Ainda segundo a CNI, o estado não poderia legislar sobre o tema, e sim a União.
o governo chegou a dizer que a “competência privativa da União para legislar sobre jazidas, minas e outros recursos minerais não ‘impediria o exercício de competência administrativa pelos Estados e Municípios’”. A ação ainda segue tramitando no STF.
O que diz o governo
Leia a íntegra da resposta sobre os repasses menores que o previsto em lei:
“A Secretaria de Fazenda informa que ainda que os valores empenhados pelos órgãos e entidades do SISEMA estejam menores do que os valores efetivamente arrecadados e vinculados, os recursos não utilizados dentro do exercício financeiro em que são arrecadados permanecem legalmente atrelados a essas unidades, não tendo sido utilizados em nenhum outro órgão. Seguindo estritamente o que é determinado pela Lei 4.320/64, os recursos permanecem vinculados a essas entidades e serão utilizados em exercício futuros, mediante suplementação por superávit financeiro”.
Sobre as críticas do Sindicato dos Servidores Públicos do Meio Ambiente do Estado de Minas Gerais, o G1 recebeu resposta às 10h24 desta quarta-feira (23), com a reportagem já publicada:
- Sobre a existência de apenas 80 fiscais no Sisema, o governo disse que é possível ampliar a capilaridade e atuação dos fiscais “através do convênio com a Policia Militar de Minas Gerais, com a atuação de um efetivo aproximado de 1.000 policiais militares distribuídos em 16 Companhias de Meio Ambiente da Polícia Militar no atendimento das denúncias, requisições e fiscalizações”.

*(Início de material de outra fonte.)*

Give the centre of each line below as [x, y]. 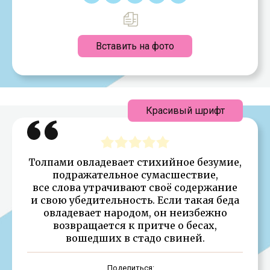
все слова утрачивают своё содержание [135, 187]
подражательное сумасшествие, [135, 174]
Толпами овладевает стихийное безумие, [135, 162]
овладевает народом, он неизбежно [135, 212]
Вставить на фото [135, 46]
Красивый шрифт [185, 110]
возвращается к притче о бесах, [135, 225]
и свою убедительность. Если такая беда [135, 200]
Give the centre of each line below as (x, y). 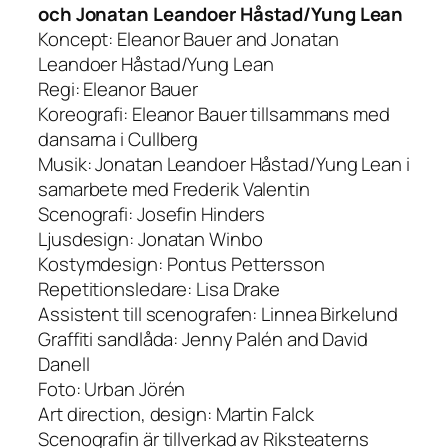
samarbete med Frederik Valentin (174, 189)
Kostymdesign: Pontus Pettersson (181, 264)
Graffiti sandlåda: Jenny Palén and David (203, 339)
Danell (64, 364)
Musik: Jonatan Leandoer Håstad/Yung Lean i (224, 164)
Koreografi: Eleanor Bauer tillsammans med (214, 114)
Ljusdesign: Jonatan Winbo (150, 239)
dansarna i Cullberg (118, 139)
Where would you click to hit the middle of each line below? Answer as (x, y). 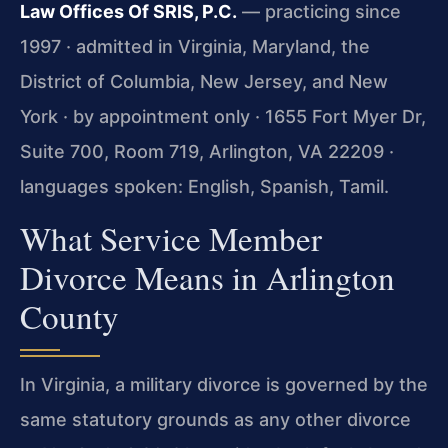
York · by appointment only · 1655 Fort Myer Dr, (223, 117)
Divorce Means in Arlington (207, 276)
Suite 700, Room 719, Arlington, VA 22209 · (207, 152)
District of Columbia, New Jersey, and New (204, 82)
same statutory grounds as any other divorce (215, 419)
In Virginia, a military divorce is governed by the (224, 384)
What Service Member (171, 237)
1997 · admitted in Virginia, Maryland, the (195, 47)
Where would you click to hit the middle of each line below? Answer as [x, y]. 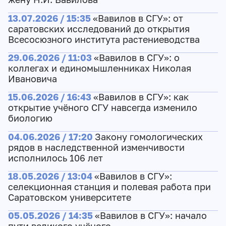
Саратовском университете [69, 198]
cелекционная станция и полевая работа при [109, 187]
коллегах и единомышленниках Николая [99, 69]
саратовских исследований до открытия [99, 29]
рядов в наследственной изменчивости [96, 147]
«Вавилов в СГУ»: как [141, 97]
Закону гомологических [149, 137]
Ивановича [32, 79]
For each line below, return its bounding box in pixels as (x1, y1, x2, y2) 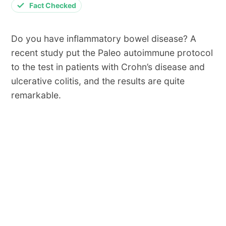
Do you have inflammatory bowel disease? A (11, 33, 196, 44)
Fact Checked (29, 1, 76, 10)
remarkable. (11, 89, 61, 100)
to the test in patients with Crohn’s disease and (11, 61, 205, 72)
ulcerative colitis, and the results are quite (11, 75, 185, 86)
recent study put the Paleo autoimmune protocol (11, 47, 213, 58)
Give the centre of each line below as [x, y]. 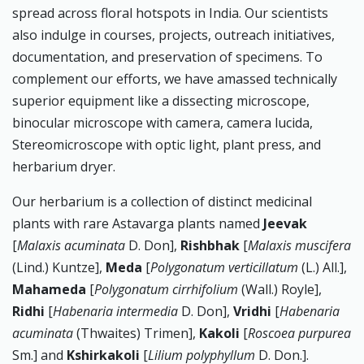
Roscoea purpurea [299, 333]
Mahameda [49, 289]
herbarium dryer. [64, 167]
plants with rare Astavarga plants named [138, 223]
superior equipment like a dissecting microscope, [161, 101]
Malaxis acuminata [73, 245]
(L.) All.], [323, 267]
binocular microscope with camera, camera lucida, [162, 123]
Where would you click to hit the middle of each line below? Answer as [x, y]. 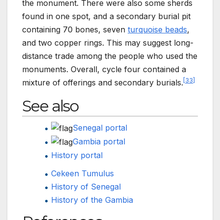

- Sobre a falta de equipamentos modernos e capacitação para utilização, como drones, sondas, medidores de vazão, entre outros, o governo respondeu que o Sisema hoje “conta com um Vant (Veículo Aéreo Não Tripulado) que se constitui de equipamento de sensoriamento remoto utilizado para geração de ortofotos georreferenciadas de alta resolução e modelos de elevação do terreno”. E que algumas unidades regionais também já estão aparelhadas com o uso de drones. Além disso, o governo disse que o Sisema “continua investindo para ampliação do total de equipamentos que possam agregar ganhos a atividade fiscalizadora, conforme a disponibilidade financeira anual, parceiras com o MPMG, ALMG entre outros, bem como termos de cooperação técnica”. “Da mesma forma, o Sisema tem investido em ações de capacitação de seus agentes”, diz o governo.
- Sobre a falta de equipamentos de proteção individual, o governo diz que “o Sisema tem buscado através das parcerias e acordos de cooperação técnica amplificar a compra de EPIs, uniformes e outros equipamentos para utilização nas ações fiscalizatórias”.
- Sobre a falta de motoristas para os fiscais e dupla jornada deles, o governo disse: “Não se constitui em obrigação do Sisema o fornecimento de motorista para o corpo de fiscalização ambiental. (…) No que se refere a disponibilidade de frota, a Semad possui contrato de aluguel de frota que, no período da pandemia, devido a paralisação das atividades, foi suspenso, sendo as atividades fiscalizatórias sido realizadas entretanto, de forma continuada com a frota de veículos próprios do Sisema, que dispõe de veículos de passeio e 4×4 que permitiram a continuidade dos trabalhos, mesmo com a redução da frota disponível.”
- O governo também disse que a maior parte das demandas, 73% em média, nos primeiros 6 meses do ano, foram atendidas dentro do prazo normativo de 90 dias.